Quant à la population israélienne, elle a connu six semaines consécutives de manifestations de masse en opposition au nouveau gouvernement et à ses projets. Les cinq premières ont eu lieu à Tel Aviv, avec jusqu’à 110 000 personnes dans une ville de moins d’un demi-million d’habitants. Il y avait des drapeaux palestiniens et israélo-palestiniens pacifistes, des banderoles LGBT et des banderoles comparant le ministre de la Justice Levin aux nazis. La sixième marche a eu lieu le 11 février à Jérusalem, avec plus de 70 000 personnes. Puis, le 13 février, une grève générale a eu lieu avant le début du débat parlementaire sur la réforme judiciaire. L’ancienne ministre Tzipi Livni, sioniste et ancienne alliée de Netanyahou, l’a décrite ainsi : « Cette folie a un nom : le fascisme »[2]. De son côté, le fils de Netanyahu a accusé les manifestants juifs de Tel-Aviv de « terroristes qui doivent être emprisonnés, jumeaux de leurs frères barbares palestiniens ». Les tensions sociales et politiques menacent de s’aggraver dans une région où l’instabilité est permanente et où un soulèvement populaire se développe en Iran.
6. La seule issue stratégique pour parvenir à une paix véritable et définitive dans cette région troublée est de dissoudre l’État d’Israël, génocidaire et raciste, et d’établir à sa place une Palestine laïque et démocratique sur l’ensemble de son territoire historique, du Jourdain à la Méditerranée, avec pour capitale Jérusalem, où pourront retourner les plus de cinq millions de réfugiés palestiniens[3], notamment de Jordanie, de Syrie et du Liban, et vivre en paix avec la population juive et celle d’autres réligions. Cela ne sera possible que si la révolution socialiste avance dans toute la région.
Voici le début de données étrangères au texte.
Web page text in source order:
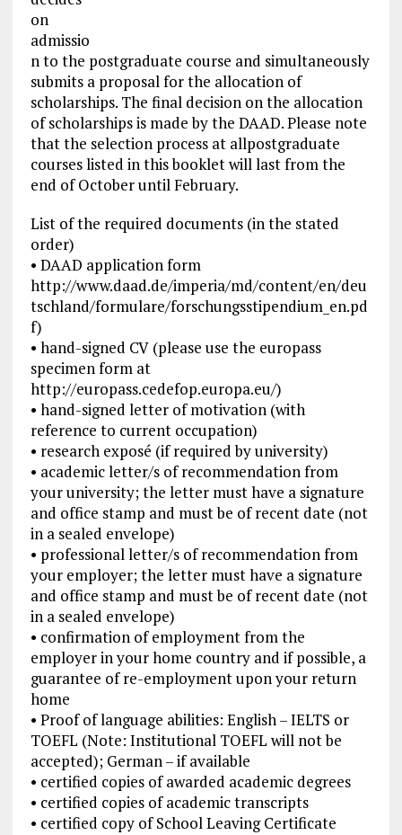
on
admissio
n to the postgraduate course and simultaneously
submits a proposal for the allocation of
scholarships. The final decision on the allocation
of scholarships is made by the DAAD. Please note
that the selection process at allpostgraduate
courses listed in this booklet will last from the
end of October until February.
List of the required documents (in the stated
order)
• DAAD application form
http://www.daad.de/imperia/md/content/en/deu
tschland/formulare/forschungsstipendium_en.pd
f)
• hand-signed CV (please use the europass
specimen form at
http://europass.cedefop.europa.eu/)
• hand-signed letter of motivation (with
reference to current occupation)
• research exposé (if required by university)
• academic letter/s of recommendation from
your university; the letter must have a signature
and office stamp and must be of recent date (not
in a sealed envelope)
• professional letter/s of recommendation from
your employer; the letter must have a signature
and office stamp and must be of recent date (not
in a sealed envelope)
• confirmation of employment from the
employer in your home country and if possible, a
guarantee of re-employment upon your return
home
• Proof of language abilities: English – IELTS or
TOEFL (Note: Institutional TOEFL will not be
accepted); German – if available
• certified copies of awarded academic degrees
• certified copies of academic transcripts
• certified copy of School Leaving Certificate
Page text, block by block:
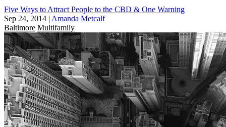
Five Ways to Attract People to the CBD & One Warning
Sep 24, 2014 | Amanda Metcalf
Baltimore Multifamily
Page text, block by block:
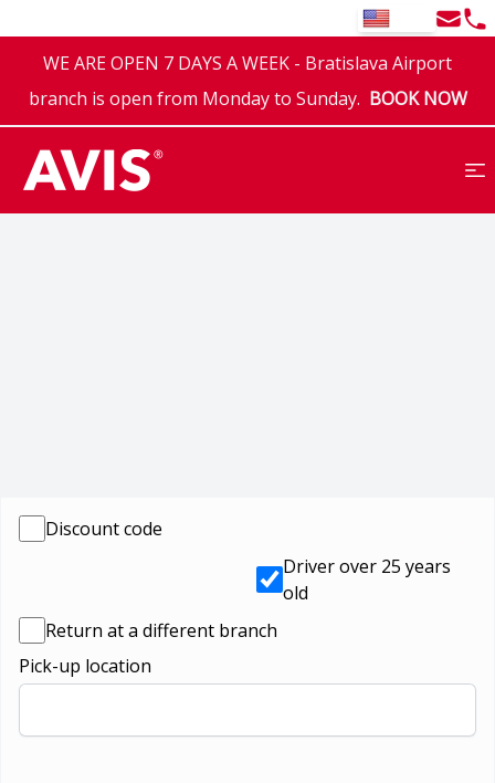
EN Email
WE ARE OPEN 7 DAYS A WEEK - Bratislava Airport
branch is open from Monday to Sunday. BOOK NOW
Return at a different branch
Driver over 25 years
old
Discount code
Pick-up location
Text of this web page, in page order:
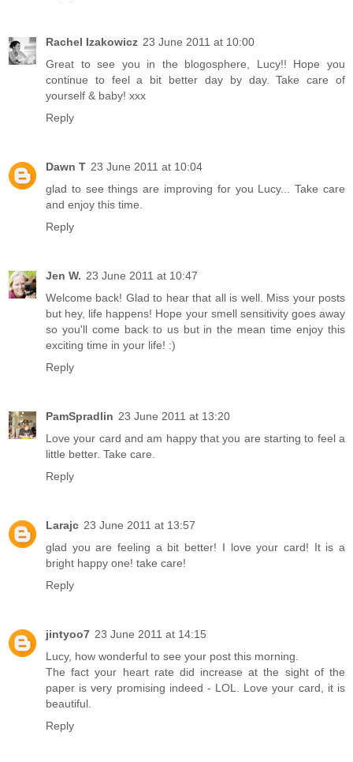
Rachel Izakowicz 23 June 2011 at 10:00
Great to see you in the blogosphere, Lucy!! Hope you
continue to feel a bit better day by day. Take care of
yourself & baby! xxx
Reply
Dawn T 23 June 2011 at 10:04
glad to see things are improving for you Lucy... Take care
and enjoy this time.
Reply
Jen W. 23 June 2011 at 10:47
Welcome back! Glad to hear that all is well. Miss your posts
but hey, life happens! Hope your smell sensitivity goes away
so you'll come back to us but in the mean time enjoy this
exciting time in your life! :)
Reply
PamSpradlin 23 June 2011 at 13:20
Love your card and am happy that you are starting to feel a
little better. Take care.
Reply
Larajc 23 June 2011 at 13:57
glad you are feeling a bit better! I love your card! It is a
bright happy one! take care!
Reply
jintyoo7 23 June 2011 at 14:15
Lucy, how wonderful to see your post this morning.
The fact your heart rate did increase at the sight of the
paper is very promising indeed - LOL. Love your card, it is
beautiful.
Reply
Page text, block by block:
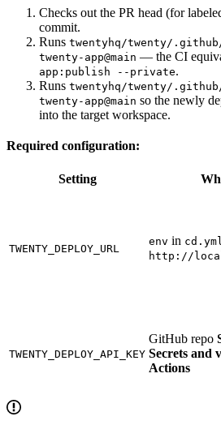
Checks out the PR head (for
commit.
Runs twentyhq/twenty/
twenty-app@main — the CI
app:publish --private.
Runs twentyhq/twenty/
twenty-app@main so the newly
into the target workspace.
Required configuration:
Setting
TWENTY_DEPLOY_URL
env in cd.yml
http://
TWENTY_DEPLOY_API_KEY
GitHub repo
Secrets and
Actions
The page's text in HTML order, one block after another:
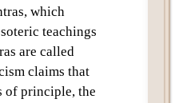
which
teachings
are called
claims that
of principle, the
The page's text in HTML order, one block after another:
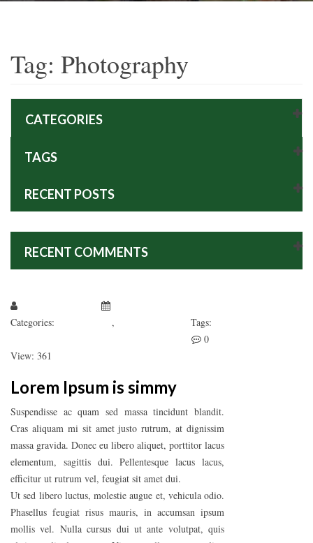
Tag: Photography
CATEGORIES
TAGS
RECENT POSTS
RECENT COMMENTS
Categories:
,
Tags:
0
View: 361
Lorem Ipsum is simmy
Suspendisse ac quam sed massa tincidunt blandit.
Cras aliquam mi sit amet justo rutrum, at dignissim
massa gravida. Donec eu libero aliquet, porttitor lacus
elementum, sagittis dui. Pellentesque lacus lacus,
efficitur ut rutrum vel, feugiat sit amet dui.
Ut sed libero luctus, molestie augue et, vehicula odio.
Phasellus feugiat risus mauris, in accumsan ipsum
mollis vel. Nulla cursus dui ut ante volutpat, quis
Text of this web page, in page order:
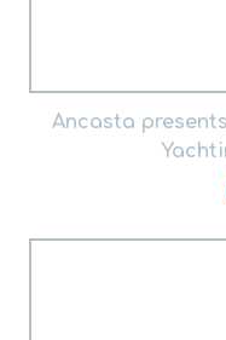
Ancasta
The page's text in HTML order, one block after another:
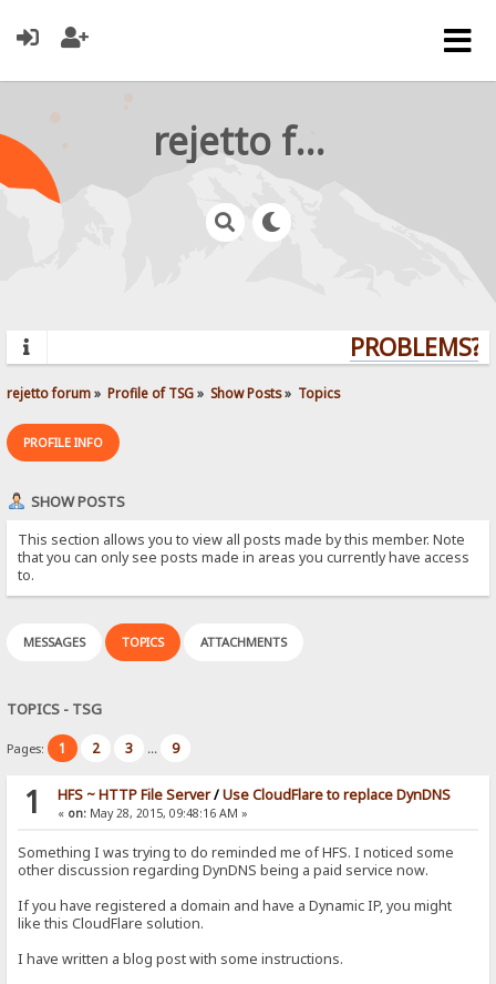
rejetto forum
PROBLEMS?
rejetto forum» Profile of TSG» Show Posts» Topics
PROFILE INFO
SHOW POSTS
This section allows you to view all posts made by this member. Note
that you can only see posts made in areas you currently have access
to.
MESSAGES TOPICS ATTACHMENTS
TOPICS - TSG
Pages: 1 2 3 ... 9
1 HFS ~ HTTP File Server/Use CloudFlare to replace DynDNS
« on:May 28, 2015, 09:48:16 AM »
Something I was trying to do reminded me of HFS. I noticed some
other discussion regarding DynDNS being a paid service now.
If you have registered a domain and have a Dynamic IP, you might
like this CloudFlare solution.
I have written a blog post with some instructions.
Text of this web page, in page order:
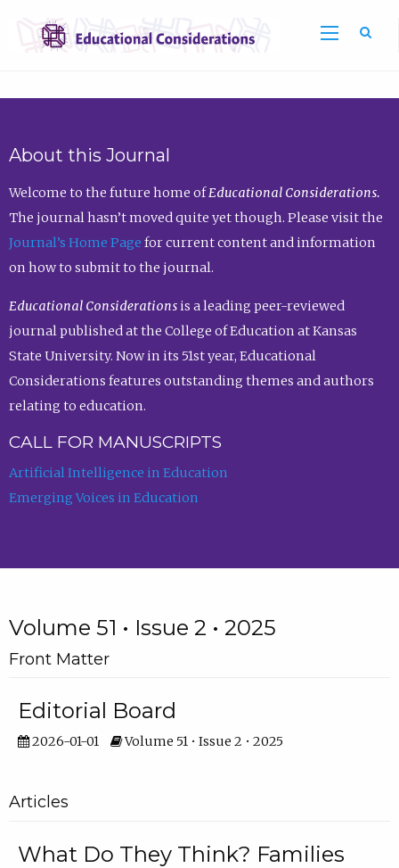
About this Journal
Welcome to the future home ofEducational Considerations.
The journal hasn’t moved quite yet though. Please visit the
Journal’s Home Page for current content and information
on how to submit to the journal.
Educational Considerationsis a leading peer-reviewed
journal published at the College of Education at Kansas
State University. Now in its 51st year, Educational
Considerations features outstanding themes and authors
relating to education.
CALL FOR MANUSCRIPTS
Artificial Intelligence in Education
Emerging Voices in Education
Volume 51 • Issue 2 • 2025
Front Matter
Editorial Board
2026-01-01 Volume 51 • Issue 2 • 2025
Articles
What Do They Think? Families

Nous concevons cette future Palestine comme une partie intégrante d’une fédération de républiques socialistes du Moyen-Orient.
La voie pour conquérir cette issue réside dans la lutte conjointe de l’héroïque résistance palestinienne et des peuples arabes de la région, au-delà de leurs gouvernements complices d’Israël, ainsi que dans le soutien des Juifs démocratiques antisionistes qui font partie de ceux qui se mobilisent aujourd’hui en Israël contre le gouvernement Netanyahou et l’ultra-droite, et dans ce processus construire un fort parti révolutionnaire.
Dans cette perspective, y sur la base de la politique ici développée, depuis la LIS et ses sections nationales nous promouvons une campagne permanente de solidarité avec la cause palestinienne et nous soutenons les campagnes démocratiques internationales telles que BDS à Israël (boycott, désinvestissement, sanctions) ; pour la liberté de Georges Abdallah, Ahmad Sa’adat et d’autres prisonniers politiques palestiniens, contre le plainte sioniste contre Alejandro Bodart et d’autres initiatives similaires.